Now in my program that plays audio ... I have two main functions. One of them is called pushframe () and one is called popframe ().
My thread, which opens a network connection and receives pushframe () RTP calls, which converts muLaw to PCM, calculates the amplitude of the AVERAGE ABSOLUTE frame and marks it as silent if it is not audible, and marks :: jbstatus [x] as DONE
Then, in my audio stream, we first check if the jitterbuffer timed out,
if ( ( GetTickCount64() - x ) > jitterbuffer ) {...}
Then we check whether the next frame that will be played is READY (this means that it really was full).
Then we check if the frame is AFTER THE FRAME IS READY, AND IF IT IS SIGNIFICANT OR QUIET!
*** IMPORTANT
Basically, we know that a 200 ms jitter buffer can contain ten 20 ms sound frames.
If at any moment after the initial delay of the jitter buffer by 200 ms (sound preservation) the number of queued audio frames falls below 10 (or jitterbuffer / 20), we go on to what I call the "buffer_building" mode. Where, if the next sound frame that we plan to play is silent, we tell the program that the jitter buffer is not full yet, it is still at a distance of 20 milliseconds from the full one, but we go ahead and play in the frame that we now, because it is a NEXT frame, we see that it is โquietโ ... again. We simply do not play the silent frame and use the silence period to wait on the incoming frame to replenish our buffer.
tagCCONNECTIONS::lasttimestamp = GetTickCount64() - (jitterbuffer-20);
This will have a period of complete silence during what would be โacceptedโ silence, but allows the buffer to replenish itself. Then, when I fill the full 10 frames again, I exit buffer_building mode and just play the audio.
I enter the "buffer_building" mode, even if we have a short frame from a full buffer, because a person with a long branch can talk, and there can be a lot of silence. This can lead to fast buffer depletion even in the "buffer_building" mode.
Now ... "What is silence?" I hear you asking.
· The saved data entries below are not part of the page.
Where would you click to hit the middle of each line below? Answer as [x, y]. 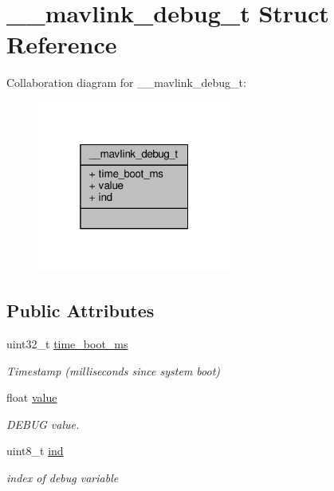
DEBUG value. [43, 424]
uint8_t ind [35, 451]
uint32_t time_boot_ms [67, 343]
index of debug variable [63, 477]
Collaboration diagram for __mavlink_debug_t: [126, 82]
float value [32, 397]
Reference [62, 44]
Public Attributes [81, 310]
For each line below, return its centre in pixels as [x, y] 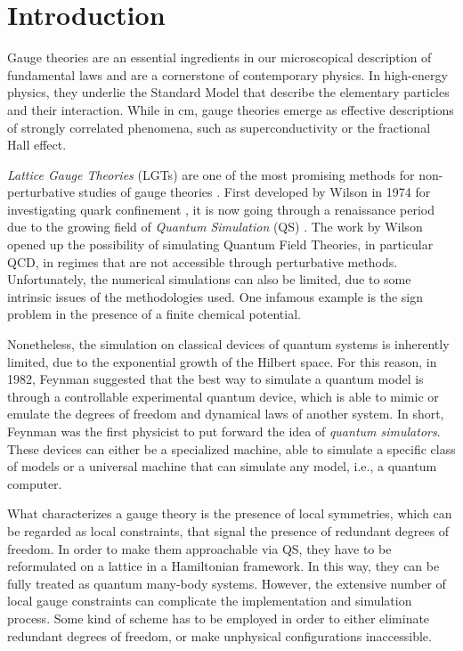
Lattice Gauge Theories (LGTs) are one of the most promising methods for [211, 174]
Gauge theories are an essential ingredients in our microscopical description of [219, 57]
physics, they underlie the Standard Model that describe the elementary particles [228, 92]
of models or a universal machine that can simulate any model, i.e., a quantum [222, 466]
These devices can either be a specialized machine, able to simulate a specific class [231, 448]
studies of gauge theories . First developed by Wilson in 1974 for [255, 192]
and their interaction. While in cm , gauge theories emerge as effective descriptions [231, 109]
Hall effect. [37, 145]
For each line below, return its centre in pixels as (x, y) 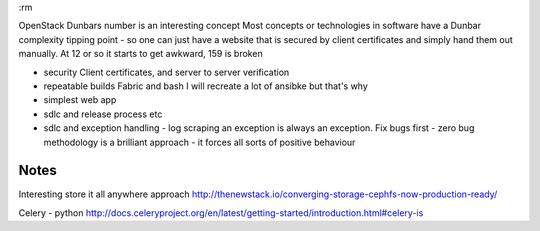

In my mess, I am hard-coded silence like any frame with AVERAGE ABSOLUTE 16 bit PCM amplitude of less than 200. I find it as follows:
int total_pcm_val=0; for (i=0;i<160;i++) { total_pcm_val+=ABS(cc->jb[jbn].pcm[i]); } total_pcm_val/=160; if (total_pcm_val < 200) { cc->jbsilence[jbn] = 1; }
Now I intend to maintain the overall average amplitude in this compound and play around, perhaps if the current amplitude of the audio frame we just received is 5% or less of the total average amplitude, then we consider the frame to be silent, or maybe 2% ... I do not know, but if there is a lot of wind or background noise, the definition of "silence" can be adapted. I have to play with this, but I think this is the key to replenishing the jitter buffer.
Do this when there is no important listening information and keep the real information (their voice) crystal clear.
Hope this helps. I'm a little upset when it comes to explaining things, but I am very, very pleased with how my VoIP application sounds.